━━━ MATERIAL SUPPLIED

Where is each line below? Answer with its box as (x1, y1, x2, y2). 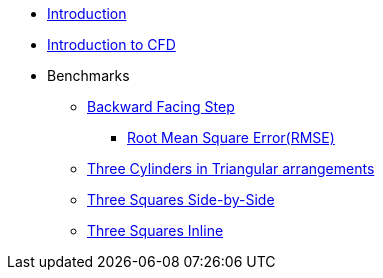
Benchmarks (47, 67, 130, 84)
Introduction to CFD (47, 36, 176, 53)
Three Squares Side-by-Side (87, 191, 275, 208)
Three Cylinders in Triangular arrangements (87, 160, 375, 177)
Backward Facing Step (87, 98, 235, 115)
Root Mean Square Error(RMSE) (127, 129, 335, 146)
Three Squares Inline (87, 222, 224, 239)
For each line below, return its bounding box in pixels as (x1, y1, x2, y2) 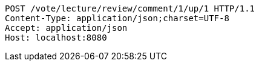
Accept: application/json (5, 23, 128, 33)
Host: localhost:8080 (5, 33, 107, 42)
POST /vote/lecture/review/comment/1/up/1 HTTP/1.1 (5, 4, 255, 13)
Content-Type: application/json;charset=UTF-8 (5, 13, 229, 23)
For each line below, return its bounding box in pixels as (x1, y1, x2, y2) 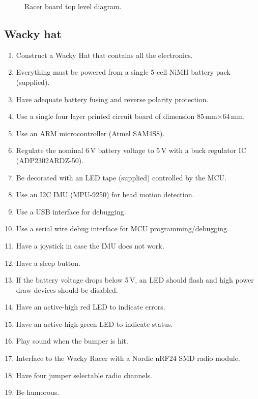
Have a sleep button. (16, 257, 80, 268)
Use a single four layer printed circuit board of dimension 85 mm (16, 111, 217, 121)
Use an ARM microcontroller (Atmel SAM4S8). (16, 128, 165, 138)
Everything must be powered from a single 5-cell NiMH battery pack (16, 67, 231, 77)
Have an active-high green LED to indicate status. (16, 318, 173, 329)
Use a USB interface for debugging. (16, 206, 126, 217)
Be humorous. (16, 387, 60, 397)
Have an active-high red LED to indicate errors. (16, 301, 165, 312)
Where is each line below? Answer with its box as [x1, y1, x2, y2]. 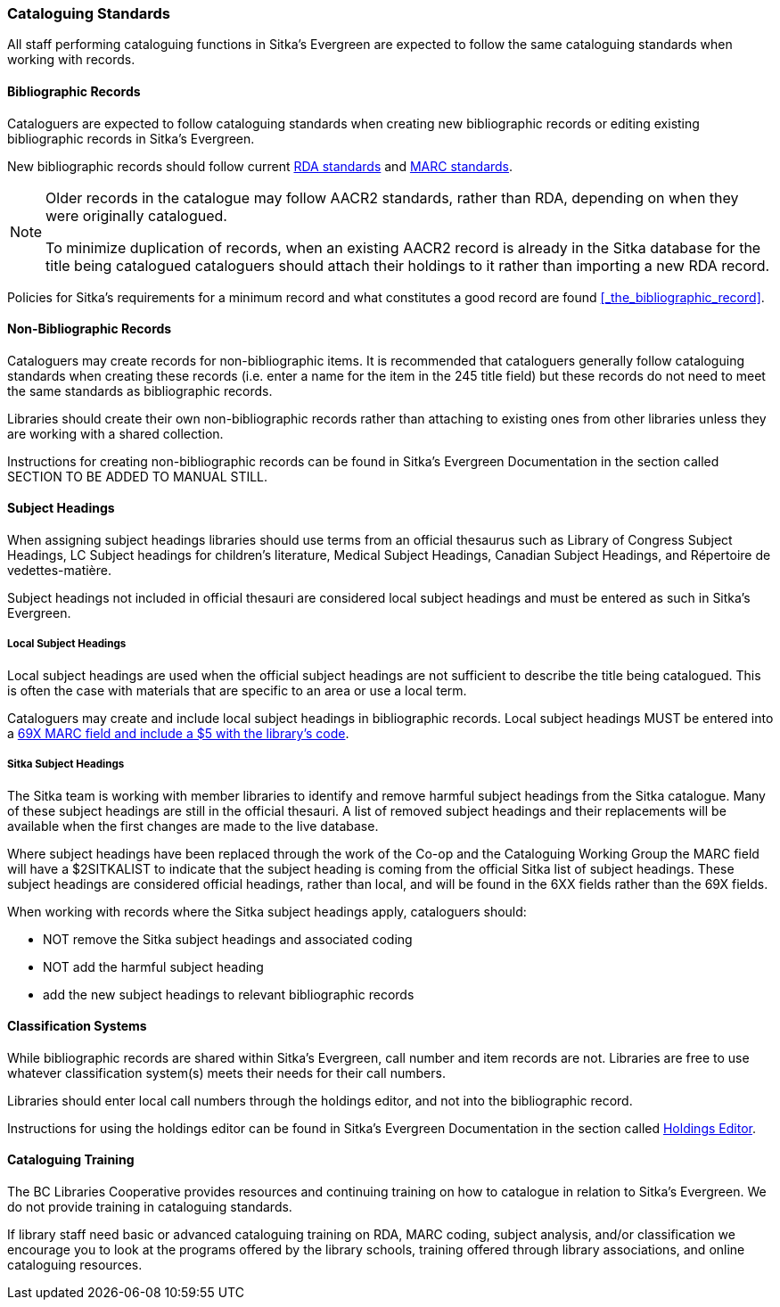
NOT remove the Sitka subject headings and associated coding [43, 931, 413, 947]
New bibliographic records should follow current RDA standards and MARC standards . [7, 158, 513, 174]
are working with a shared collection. [7, 425, 224, 441]
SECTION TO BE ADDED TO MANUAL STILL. [7, 468, 268, 484]
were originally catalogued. [45, 206, 227, 225]
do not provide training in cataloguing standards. [7, 1199, 292, 1215]
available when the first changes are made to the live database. [7, 818, 379, 834]
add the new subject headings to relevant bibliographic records [43, 986, 415, 1002]
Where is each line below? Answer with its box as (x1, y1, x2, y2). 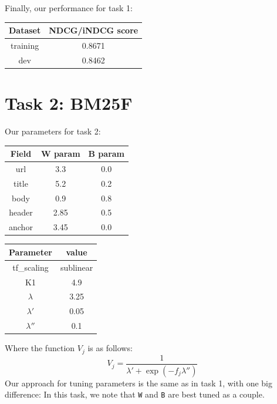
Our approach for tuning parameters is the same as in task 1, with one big (5, 376, 272, 389)
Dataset (9, 24, 41, 36)
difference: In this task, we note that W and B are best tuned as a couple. (5, 388, 265, 400)
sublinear (60, 261, 93, 273)
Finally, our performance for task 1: (5, 2, 133, 14)
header (9, 206, 33, 218)
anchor (9, 221, 33, 233)
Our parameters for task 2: (5, 125, 101, 137)
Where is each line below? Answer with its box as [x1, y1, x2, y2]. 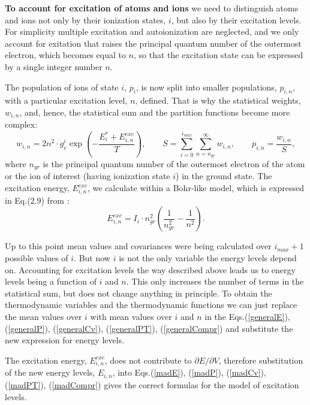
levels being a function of [5, 275, 97, 288]
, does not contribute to [104, 353, 192, 366]
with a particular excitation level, [5, 94, 128, 107]
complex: [5, 118, 38, 131]
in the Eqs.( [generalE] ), [204, 310, 290, 322]
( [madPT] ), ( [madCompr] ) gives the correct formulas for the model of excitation [5, 378, 299, 391]
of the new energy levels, [5, 366, 95, 379]
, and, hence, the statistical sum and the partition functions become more [19, 105, 290, 118]
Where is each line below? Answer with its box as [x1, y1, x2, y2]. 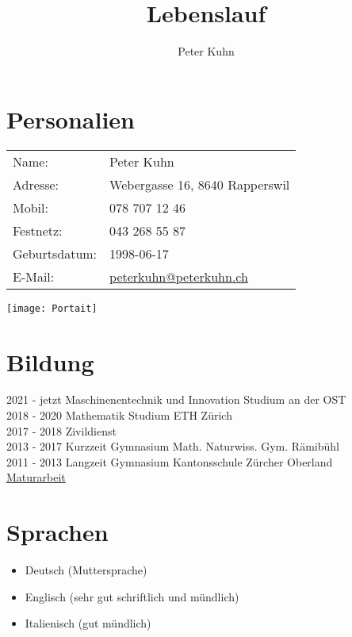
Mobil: [13, 198, 48, 217]
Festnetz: [13, 221, 63, 240]
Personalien [6, 102, 136, 135]
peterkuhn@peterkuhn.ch [109, 267, 248, 286]
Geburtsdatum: [13, 244, 98, 263]
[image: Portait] [6, 302, 98, 314]
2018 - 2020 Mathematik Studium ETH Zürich [6, 407, 232, 424]
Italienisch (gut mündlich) [25, 615, 151, 631]
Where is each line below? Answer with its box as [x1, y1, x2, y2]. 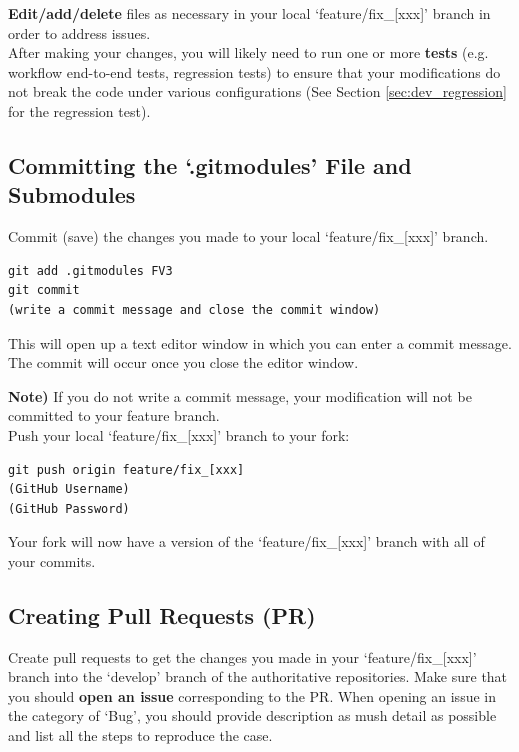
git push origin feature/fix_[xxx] [8, 462, 245, 477]
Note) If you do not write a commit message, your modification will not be [8, 385, 472, 406]
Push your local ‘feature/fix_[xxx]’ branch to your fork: [8, 424, 350, 445]
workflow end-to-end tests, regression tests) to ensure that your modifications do [8, 61, 501, 82]
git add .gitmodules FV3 [8, 263, 173, 278]
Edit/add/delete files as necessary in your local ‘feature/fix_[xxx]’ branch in [8, 3, 491, 23]
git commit [8, 283, 80, 298]
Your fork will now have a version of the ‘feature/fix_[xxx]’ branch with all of [8, 531, 485, 552]

━━━━━━

WHAT TO WORK ON: Across all the entries above, count each line that has the word "bibliographic" in it, and give only the count.

ANSWER FOR THIS EXERCISE: 2